* [Data]

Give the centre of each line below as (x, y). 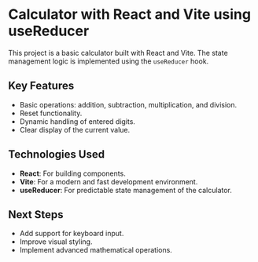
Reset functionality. (51, 113)
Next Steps (36, 215)
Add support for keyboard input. (72, 234)
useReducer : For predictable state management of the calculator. (125, 190)
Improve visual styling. (56, 242)
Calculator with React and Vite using (130, 15)
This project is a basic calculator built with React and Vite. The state (118, 53)
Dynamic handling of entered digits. (77, 121)
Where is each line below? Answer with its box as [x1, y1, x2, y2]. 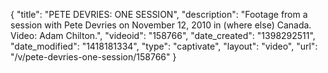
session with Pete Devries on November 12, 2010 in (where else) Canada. [10, 19, 312, 31]
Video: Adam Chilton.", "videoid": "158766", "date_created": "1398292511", [10, 30, 316, 41]
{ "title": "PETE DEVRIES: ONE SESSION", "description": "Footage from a [10, 9, 308, 20]
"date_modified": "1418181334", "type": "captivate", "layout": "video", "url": [10, 40, 318, 52]
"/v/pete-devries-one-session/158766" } [10, 51, 177, 63]
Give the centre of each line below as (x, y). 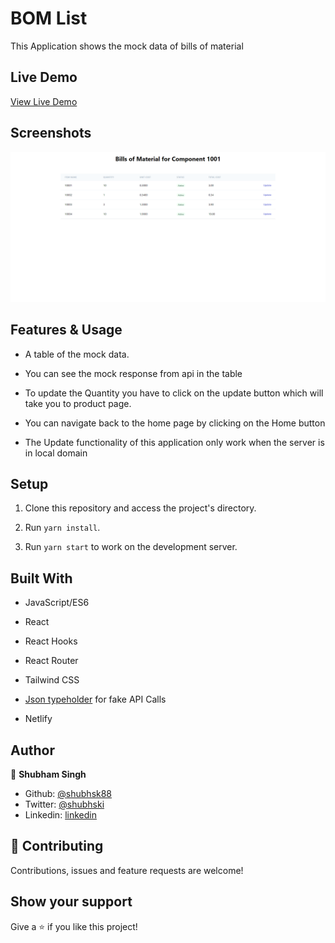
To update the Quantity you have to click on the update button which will (174, 393)
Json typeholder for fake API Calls (95, 699)
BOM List (49, 18)
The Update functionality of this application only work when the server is (174, 442)
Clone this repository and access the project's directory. (140, 508)
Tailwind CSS (52, 680)
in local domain (56, 453)
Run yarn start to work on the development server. (131, 547)
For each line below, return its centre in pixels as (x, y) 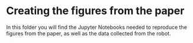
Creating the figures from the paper (95, 11)
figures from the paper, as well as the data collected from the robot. (89, 33)
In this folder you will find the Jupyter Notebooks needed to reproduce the (97, 27)
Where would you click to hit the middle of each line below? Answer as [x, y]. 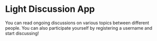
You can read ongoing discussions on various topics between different [77, 23]
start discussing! [22, 33]
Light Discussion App [50, 9]
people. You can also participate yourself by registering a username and [79, 28]
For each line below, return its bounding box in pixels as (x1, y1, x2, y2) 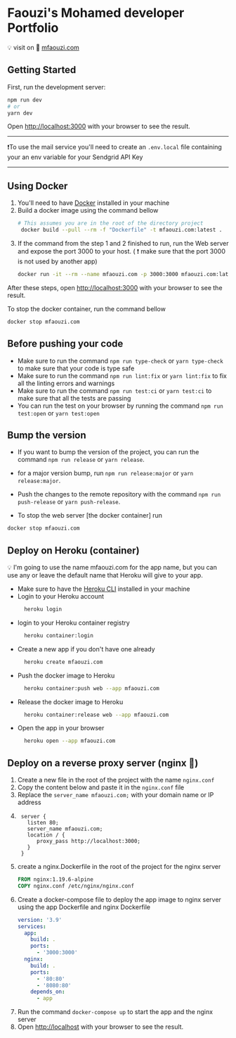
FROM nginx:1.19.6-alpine (17, 876, 93, 883)
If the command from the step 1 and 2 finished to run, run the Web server (17, 239, 229, 247)
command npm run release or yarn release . (17, 456, 145, 464)
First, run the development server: (7, 82, 106, 91)
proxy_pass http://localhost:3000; (36, 838, 140, 845)
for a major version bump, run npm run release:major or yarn (17, 469, 194, 477)
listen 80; (27, 819, 59, 827)
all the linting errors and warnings (17, 379, 115, 387)
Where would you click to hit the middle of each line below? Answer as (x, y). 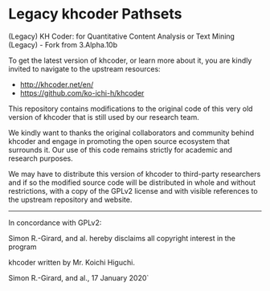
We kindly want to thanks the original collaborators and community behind (131, 133)
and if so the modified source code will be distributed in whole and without (132, 182)
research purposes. (41, 158)
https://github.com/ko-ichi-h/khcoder (82, 92)
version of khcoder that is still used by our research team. (104, 117)
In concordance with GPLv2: (55, 223)
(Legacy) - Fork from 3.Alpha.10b (63, 44)
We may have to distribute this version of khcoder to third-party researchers (135, 174)
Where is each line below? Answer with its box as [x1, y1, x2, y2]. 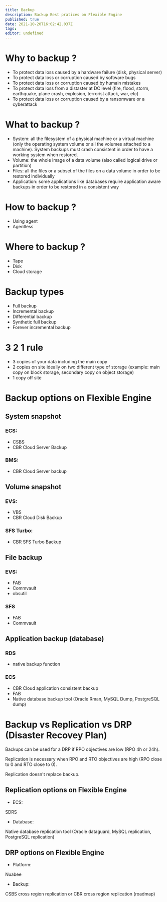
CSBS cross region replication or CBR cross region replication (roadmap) [5, 891, 155, 897]
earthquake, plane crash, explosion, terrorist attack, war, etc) [12, 90, 139, 96]
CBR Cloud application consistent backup [12, 685, 99, 691]
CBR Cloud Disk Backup [12, 514, 62, 521]
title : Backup [5, 7, 35, 13]
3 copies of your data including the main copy [12, 358, 108, 364]
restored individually [12, 173, 55, 179]
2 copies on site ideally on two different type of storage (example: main [12, 364, 160, 370]
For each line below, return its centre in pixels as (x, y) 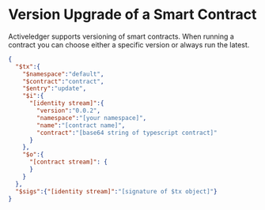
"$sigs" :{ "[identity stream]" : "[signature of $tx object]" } (116, 191)
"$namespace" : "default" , (63, 74)
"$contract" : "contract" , (63, 81)
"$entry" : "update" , (55, 88)
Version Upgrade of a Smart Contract (132, 15)
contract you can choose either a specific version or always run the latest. (129, 44)
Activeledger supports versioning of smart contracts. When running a (121, 36)
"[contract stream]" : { (68, 162)
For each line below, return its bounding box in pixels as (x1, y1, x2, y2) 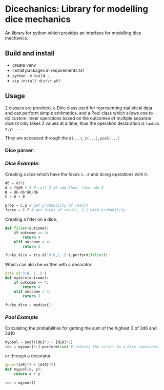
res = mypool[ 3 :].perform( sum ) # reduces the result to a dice (5, 344, 137, 349)
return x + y (14, 371, 41, 376)
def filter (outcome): (5, 226, 49, 231)
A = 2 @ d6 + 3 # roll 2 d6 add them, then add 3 (5, 185, 104, 190)
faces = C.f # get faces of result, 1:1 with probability (5, 208, 125, 213)
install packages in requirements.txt (12, 67, 84, 73)
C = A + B (5, 194, 25, 199)
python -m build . (12, 73, 50, 78)
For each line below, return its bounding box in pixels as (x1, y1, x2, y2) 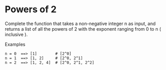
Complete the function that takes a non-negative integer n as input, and (5, 20, 156, 27)
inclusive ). (5, 31, 28, 37)
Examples (5, 41, 26, 47)
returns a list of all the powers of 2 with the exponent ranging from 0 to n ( (5, 26, 161, 32)
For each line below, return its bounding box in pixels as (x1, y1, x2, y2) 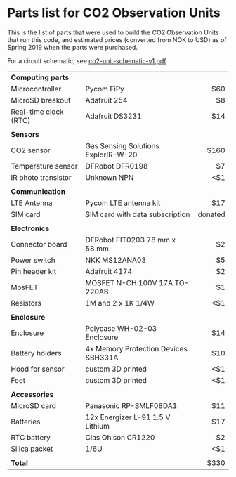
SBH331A (85, 353, 119, 362)
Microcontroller (11, 84, 62, 93)
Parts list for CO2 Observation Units (7, 5, 221, 21)
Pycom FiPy (85, 84, 125, 93)
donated (197, 209, 225, 219)
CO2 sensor (11, 145, 51, 155)
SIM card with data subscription (85, 209, 190, 219)
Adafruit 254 (85, 95, 128, 105)
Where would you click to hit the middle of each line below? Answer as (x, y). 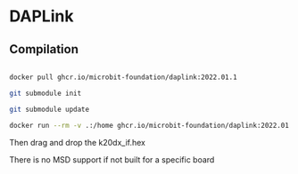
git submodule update (50, 109)
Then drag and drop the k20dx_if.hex (77, 142)
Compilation (44, 49)
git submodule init (46, 93)
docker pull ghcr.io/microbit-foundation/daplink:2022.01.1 (124, 77)
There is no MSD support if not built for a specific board (112, 159)
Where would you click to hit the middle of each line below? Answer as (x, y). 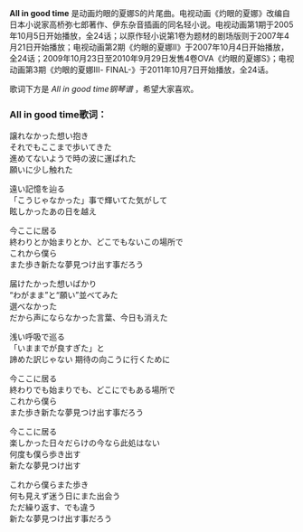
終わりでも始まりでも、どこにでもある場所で (93, 390)
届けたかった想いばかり (53, 284)
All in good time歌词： (58, 114)
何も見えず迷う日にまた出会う (65, 496)
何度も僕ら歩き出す (45, 454)
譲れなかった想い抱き (49, 136)
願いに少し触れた (41, 170)
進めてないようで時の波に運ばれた (73, 159)
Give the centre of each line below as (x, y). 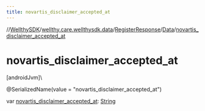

* [Task statement] Nothing but the lines above from the line with "restored individually [12, 173, 55, 179]" up to and including the line with "Examples (5, 41, 26, 47)" should be returned, exactly as written and without pictures.

* [Answer below]
restored individually [12, 173, 55, 179]
2 copies on site ideally on two different type of storage (example: main [12, 364, 160, 370]
For each line below, return its centre in pixels as (x, y) 
"$sigs" :{ "[identity stream]" : "[signature of $tx object]" } (116, 191)
"$namespace" : "default" , (63, 74)
"$contract" : "contract" , (63, 81)
"$entry" : "update" , (55, 88)
Version Upgrade of a Smart Contract (132, 15)
contract you can choose either a specific version or always run the latest. (129, 44)
Activeledger supports versioning of smart contracts. When running a (121, 36)
"[contract stream]" : { (68, 162)
For each line below, return its bounding box in pixels as (x1, y1, x2, y2) 
res = mypool[ 3 :].perform( sum ) # reduces the result to a dice (5, 344, 137, 349)
return x + y (14, 371, 41, 376)
def filter (outcome): (5, 226, 49, 231)
A = 2 @ d6 + 3 # roll 2 d6 add them, then add 3 (5, 185, 104, 190)
faces = C.f # get faces of result, 1:1 with probability (5, 208, 125, 213)
install packages in requirements.txt (12, 67, 84, 73)
C = A + B (5, 194, 25, 199)
python -m build . (12, 73, 50, 78)
For each line below, return its bounding box in pixels as (x1, y1, x2, y2) 
Complete the function that takes a non-negative integer n as input, and (5, 20, 156, 27)
inclusive ). (5, 31, 28, 37)
Examples (5, 41, 26, 47)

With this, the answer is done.